OPINIONS US corporate debt a threat to global financial stability


US corporate debt a threat to global financial stability

China Daily

16:03, October 26, 2019

At a recent forum he attended, former deputy finance minister Zhu Guangyao said that negative interest rates around the world should be taken seriously, since bonds priced at negative interest rates pose a major challenge to global financial stability. 21st Century Business Herald comments:

Many economists now believe that if there is a new economic crisis, it will probably be caused by corporate bonds. Indeed, some insiders, including Fed Chairman Jerome Powell, believe the rapid growth of corporate debt in the US could pose a threat to financial stability.

Since 2008, the Federal Reserve has carried out rounds of quantitative easing policies, which have resulted in long-term low interest rates and encouraged the market to borrow more money, eventually leading to a debt flood. However, a large portion of these debts have not been invested in production but used to pay dividends, share buybacks and acquisitions. Debt-financed share buybacks have also been a major driver of record highs in the US stock market in recent years. In a recent report, the International Monetary Fund warned of the risk high asset prices pose to financial stability.

Low interest rates have not only encouraged businesses to borrow, but also fueled the rise of consumer debt, which means the consumer demand that fueled the US economic boom is running out of steam. The policy of long-term low interest rates is intended to stimulate growth through more debts, but it has increased vulnerabilities, as financial policy has been hijacked by debt. Once monetary policy tightens, it will put pressure on asset prices and huge debts and worsen credit quality.
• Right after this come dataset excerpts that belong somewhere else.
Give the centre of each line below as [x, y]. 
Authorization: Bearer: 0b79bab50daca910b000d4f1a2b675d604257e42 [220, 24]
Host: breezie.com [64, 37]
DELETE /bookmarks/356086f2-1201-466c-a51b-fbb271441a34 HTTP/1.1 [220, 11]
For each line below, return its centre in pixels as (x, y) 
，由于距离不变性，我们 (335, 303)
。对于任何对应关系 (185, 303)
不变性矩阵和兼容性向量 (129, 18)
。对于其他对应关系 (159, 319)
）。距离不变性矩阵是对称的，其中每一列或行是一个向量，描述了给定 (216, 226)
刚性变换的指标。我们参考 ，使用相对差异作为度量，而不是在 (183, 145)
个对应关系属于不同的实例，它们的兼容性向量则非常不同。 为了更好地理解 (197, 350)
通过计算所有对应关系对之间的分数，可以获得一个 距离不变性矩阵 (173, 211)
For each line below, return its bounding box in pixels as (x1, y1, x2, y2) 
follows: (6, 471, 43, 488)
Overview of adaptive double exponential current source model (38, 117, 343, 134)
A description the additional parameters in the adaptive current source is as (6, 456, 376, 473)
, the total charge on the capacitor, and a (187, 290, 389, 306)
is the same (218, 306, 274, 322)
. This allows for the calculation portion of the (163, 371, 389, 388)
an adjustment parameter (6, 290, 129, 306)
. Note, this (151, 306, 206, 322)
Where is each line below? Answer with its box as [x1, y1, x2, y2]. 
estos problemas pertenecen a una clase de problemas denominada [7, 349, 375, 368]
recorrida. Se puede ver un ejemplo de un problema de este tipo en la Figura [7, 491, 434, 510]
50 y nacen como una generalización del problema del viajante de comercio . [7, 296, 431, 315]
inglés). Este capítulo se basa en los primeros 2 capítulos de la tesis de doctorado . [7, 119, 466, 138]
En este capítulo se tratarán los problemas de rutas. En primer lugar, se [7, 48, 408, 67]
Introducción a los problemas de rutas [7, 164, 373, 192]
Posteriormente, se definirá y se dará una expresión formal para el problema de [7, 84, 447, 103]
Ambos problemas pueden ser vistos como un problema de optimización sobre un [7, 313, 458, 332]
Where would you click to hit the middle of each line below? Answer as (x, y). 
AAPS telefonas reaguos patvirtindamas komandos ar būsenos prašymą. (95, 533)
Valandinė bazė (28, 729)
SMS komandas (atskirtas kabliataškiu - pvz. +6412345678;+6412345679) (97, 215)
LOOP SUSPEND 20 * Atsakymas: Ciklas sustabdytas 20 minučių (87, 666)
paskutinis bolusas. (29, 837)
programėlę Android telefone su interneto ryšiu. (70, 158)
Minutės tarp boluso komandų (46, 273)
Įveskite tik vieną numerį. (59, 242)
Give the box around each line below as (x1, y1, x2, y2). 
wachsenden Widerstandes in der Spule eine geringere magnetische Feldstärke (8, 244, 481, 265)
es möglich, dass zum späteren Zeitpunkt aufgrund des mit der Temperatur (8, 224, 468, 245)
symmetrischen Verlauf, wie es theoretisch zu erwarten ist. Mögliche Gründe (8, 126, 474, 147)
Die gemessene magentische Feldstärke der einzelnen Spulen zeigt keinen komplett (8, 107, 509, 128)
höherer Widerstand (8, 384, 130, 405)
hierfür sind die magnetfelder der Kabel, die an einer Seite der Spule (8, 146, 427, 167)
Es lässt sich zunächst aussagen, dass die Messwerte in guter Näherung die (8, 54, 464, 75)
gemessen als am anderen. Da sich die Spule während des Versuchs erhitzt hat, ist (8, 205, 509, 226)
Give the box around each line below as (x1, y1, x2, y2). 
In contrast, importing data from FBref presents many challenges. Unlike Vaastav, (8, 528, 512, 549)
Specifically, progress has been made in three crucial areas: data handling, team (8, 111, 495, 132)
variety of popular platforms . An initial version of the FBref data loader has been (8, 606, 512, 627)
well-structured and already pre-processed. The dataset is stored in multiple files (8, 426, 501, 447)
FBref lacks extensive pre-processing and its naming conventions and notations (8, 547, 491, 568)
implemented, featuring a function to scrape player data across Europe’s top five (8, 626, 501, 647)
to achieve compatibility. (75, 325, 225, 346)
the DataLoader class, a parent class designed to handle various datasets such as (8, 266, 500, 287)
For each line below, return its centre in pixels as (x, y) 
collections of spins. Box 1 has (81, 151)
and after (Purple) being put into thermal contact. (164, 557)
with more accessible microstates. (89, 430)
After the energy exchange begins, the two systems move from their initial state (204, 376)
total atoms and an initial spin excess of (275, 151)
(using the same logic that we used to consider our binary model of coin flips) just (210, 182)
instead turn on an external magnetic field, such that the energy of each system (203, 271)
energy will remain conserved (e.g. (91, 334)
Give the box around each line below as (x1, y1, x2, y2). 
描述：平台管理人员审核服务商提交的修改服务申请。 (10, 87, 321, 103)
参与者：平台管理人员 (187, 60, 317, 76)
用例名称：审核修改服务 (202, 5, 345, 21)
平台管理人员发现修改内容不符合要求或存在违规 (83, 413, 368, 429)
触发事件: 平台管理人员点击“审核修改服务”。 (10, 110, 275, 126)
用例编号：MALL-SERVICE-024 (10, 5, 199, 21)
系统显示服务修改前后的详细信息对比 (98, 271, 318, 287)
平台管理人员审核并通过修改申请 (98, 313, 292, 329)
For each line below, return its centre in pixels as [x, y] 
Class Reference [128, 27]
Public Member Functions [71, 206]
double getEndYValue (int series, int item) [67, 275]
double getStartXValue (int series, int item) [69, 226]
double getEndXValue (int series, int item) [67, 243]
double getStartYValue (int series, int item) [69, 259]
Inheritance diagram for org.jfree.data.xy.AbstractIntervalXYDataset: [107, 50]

For a long time, because of lower interest rates in developed economies, capital has flowed from the developed to emerging economies, leading to a continuous rise in the latter's external debt. Under this situation, if financial policies are significantly tightened, it would lead to higher borrowing costs and make these economies hard to service their debts. That means a decade after the global financial crisis, the fragility of the global economy has increased not decreased.